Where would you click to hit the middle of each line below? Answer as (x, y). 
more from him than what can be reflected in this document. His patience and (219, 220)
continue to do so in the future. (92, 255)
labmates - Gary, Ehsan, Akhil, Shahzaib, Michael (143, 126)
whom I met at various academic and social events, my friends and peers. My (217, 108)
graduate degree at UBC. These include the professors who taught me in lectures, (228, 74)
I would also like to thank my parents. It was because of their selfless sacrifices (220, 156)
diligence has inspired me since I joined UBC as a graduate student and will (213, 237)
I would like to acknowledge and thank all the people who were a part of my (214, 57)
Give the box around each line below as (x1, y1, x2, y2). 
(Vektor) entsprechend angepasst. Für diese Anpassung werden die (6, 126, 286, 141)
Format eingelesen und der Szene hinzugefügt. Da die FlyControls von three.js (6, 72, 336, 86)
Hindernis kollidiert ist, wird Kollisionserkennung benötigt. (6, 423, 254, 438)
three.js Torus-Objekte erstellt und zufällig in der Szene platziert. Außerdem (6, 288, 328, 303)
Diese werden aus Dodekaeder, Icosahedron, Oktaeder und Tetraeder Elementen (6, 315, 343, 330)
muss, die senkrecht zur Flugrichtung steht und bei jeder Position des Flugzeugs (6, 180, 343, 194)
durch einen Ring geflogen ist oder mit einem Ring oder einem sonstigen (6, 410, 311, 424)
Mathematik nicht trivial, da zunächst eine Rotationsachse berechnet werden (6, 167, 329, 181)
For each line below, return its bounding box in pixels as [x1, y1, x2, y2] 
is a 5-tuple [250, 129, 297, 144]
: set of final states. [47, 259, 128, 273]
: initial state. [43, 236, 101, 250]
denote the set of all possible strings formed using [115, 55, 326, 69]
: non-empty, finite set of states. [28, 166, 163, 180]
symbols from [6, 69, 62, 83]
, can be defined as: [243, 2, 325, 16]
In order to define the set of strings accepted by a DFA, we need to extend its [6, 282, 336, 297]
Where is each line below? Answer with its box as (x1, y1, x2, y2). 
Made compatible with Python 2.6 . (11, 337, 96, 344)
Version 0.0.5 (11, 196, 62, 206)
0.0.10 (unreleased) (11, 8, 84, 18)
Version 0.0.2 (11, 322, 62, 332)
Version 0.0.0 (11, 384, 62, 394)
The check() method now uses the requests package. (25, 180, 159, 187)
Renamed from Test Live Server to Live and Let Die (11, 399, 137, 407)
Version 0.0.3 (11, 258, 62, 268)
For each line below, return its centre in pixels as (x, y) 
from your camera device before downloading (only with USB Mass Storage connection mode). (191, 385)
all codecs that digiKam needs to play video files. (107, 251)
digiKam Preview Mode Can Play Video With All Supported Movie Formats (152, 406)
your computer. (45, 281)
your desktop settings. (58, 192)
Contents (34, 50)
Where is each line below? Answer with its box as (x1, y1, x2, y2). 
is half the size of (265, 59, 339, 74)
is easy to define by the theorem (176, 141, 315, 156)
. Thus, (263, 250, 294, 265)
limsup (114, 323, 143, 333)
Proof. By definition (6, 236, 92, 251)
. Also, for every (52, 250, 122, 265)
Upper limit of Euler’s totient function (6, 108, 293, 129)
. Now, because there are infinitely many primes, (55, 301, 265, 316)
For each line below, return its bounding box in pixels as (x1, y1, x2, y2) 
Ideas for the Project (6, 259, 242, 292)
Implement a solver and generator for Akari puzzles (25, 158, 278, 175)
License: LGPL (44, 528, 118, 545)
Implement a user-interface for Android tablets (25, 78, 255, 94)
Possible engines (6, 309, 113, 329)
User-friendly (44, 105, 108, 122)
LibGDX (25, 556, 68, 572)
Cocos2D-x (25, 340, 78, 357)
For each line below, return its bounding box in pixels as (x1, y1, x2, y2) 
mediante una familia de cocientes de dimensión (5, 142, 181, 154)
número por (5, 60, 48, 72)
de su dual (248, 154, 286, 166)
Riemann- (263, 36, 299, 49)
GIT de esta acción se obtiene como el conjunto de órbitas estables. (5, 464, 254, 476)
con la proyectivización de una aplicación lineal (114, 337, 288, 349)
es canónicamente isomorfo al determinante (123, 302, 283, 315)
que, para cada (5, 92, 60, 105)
- - -
→ TRY IT: Only the count is wanted. Count the lines of the data above that include the string "from".

→ TASK RESULT: 4